Why do I get an UnsupportedOperationException when trying to remove an element from a List?

Pentium10 picture Pentium10 · Jun 3, 2010 · Viewed 428k times · Source

I have this code:

public static String SelectRandomFromTemplate(String template,int count) {
   String[] split = template.split("|");
   List<String> list=Arrays.asList(split);
   Random r = new Random();
   while( list.size() > count ) {
      list.remove(r.nextInt(list.size()));
   }
   return StringUtils.join(list, ", ");
}

I get this:

06-03 15:05:29.614: ERROR/AndroidRuntime(7737): java.lang.UnsupportedOperationException
06-03 15:05:29.614: ERROR/AndroidRuntime(7737):     at java.util.AbstractList.remove(AbstractList.java:645)

How would be this the correct way? Java.15

Answer

polygenelubricants picture polygenelubricants · Jun 3, 2010

Quite a few problems with your code:

On Arrays.asList returning a fixed-size list

From the API:

Arrays.asList: Returns a fixed-size list backed by the specified array.

You can't add to it; you can't remove from it. You can't structurally modify the List.

Fix

Create a LinkedList, which supports faster remove.

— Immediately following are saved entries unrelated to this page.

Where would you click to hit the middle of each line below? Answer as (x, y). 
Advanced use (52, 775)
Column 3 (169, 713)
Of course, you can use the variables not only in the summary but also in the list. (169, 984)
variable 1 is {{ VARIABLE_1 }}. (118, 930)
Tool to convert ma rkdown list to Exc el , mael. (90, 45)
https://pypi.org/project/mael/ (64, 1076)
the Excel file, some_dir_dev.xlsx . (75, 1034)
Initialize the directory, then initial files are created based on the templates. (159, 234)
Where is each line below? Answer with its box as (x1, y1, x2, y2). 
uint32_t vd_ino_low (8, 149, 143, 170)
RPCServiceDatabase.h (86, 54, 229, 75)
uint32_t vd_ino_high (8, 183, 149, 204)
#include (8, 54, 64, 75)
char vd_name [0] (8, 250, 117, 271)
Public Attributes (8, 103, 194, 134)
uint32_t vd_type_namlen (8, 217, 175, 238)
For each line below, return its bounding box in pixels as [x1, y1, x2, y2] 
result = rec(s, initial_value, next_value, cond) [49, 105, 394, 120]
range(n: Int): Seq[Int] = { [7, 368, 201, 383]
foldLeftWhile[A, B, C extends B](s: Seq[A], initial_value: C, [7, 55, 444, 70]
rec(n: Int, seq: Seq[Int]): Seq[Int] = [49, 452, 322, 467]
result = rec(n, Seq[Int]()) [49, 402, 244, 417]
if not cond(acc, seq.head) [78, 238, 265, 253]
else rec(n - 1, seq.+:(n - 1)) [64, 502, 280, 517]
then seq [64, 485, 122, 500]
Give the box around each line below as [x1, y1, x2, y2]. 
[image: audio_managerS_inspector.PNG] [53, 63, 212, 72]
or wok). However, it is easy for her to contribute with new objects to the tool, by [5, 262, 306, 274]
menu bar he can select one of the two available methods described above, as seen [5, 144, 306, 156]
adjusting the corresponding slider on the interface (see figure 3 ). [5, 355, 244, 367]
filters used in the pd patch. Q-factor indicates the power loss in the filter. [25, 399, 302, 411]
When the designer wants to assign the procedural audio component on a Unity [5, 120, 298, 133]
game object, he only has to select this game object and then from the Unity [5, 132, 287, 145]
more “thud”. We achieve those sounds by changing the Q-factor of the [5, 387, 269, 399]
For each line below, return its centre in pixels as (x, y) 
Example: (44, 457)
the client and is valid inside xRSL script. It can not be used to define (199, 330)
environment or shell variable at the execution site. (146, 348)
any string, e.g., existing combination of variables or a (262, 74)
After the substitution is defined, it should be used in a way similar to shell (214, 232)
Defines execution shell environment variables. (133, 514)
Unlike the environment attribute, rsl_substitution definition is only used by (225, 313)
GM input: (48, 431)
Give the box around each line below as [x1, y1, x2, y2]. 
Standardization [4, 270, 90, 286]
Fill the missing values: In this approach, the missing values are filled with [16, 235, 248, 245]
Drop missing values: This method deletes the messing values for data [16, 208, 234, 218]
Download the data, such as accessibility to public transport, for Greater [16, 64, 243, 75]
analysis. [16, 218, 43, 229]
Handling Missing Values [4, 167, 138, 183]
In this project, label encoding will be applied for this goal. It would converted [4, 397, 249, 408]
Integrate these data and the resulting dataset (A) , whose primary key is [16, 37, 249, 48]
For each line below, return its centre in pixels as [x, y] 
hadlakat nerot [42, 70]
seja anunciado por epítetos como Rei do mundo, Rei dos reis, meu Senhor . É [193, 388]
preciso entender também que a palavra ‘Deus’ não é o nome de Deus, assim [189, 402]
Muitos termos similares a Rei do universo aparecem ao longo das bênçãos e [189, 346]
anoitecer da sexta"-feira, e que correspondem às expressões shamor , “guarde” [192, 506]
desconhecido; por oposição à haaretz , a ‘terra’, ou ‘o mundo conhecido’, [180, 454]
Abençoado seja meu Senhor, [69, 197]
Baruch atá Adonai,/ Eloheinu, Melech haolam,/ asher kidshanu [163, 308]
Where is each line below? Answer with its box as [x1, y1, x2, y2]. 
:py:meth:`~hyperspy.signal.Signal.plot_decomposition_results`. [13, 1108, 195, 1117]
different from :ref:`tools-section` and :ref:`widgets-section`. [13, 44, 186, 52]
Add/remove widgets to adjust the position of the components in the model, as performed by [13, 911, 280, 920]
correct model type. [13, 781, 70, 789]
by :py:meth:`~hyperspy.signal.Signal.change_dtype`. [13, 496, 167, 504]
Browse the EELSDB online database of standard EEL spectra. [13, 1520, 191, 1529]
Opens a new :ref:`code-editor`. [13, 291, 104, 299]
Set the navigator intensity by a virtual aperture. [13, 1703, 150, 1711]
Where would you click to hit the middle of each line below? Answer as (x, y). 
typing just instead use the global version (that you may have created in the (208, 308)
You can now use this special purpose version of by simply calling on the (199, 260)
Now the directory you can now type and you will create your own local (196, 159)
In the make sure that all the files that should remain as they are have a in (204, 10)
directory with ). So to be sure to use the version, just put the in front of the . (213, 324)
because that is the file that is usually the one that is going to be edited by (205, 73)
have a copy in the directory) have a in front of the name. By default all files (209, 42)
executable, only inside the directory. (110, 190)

List<String> list = new LinkedList<String>(Arrays.asList(split));

On split taking regex

From the API:

String.split(String regex): Splits this string around matches of the given regular expression.

| is a regex metacharacter; if you want to split on a literal |, you must escape it to \|, which as a Java string literal is "\\|".

Fix:

template.split("\\|")

On better algorithm

Instead of calling remove one at a time with random indices, it's better to generate enough random numbers in the range, and then traversing the List once with a listIterator(), calling remove() at appropriate indices. There are questions on stackoverflow on how to generate random but distinct numbers in a given range.

With this, your algorithm would be O(N).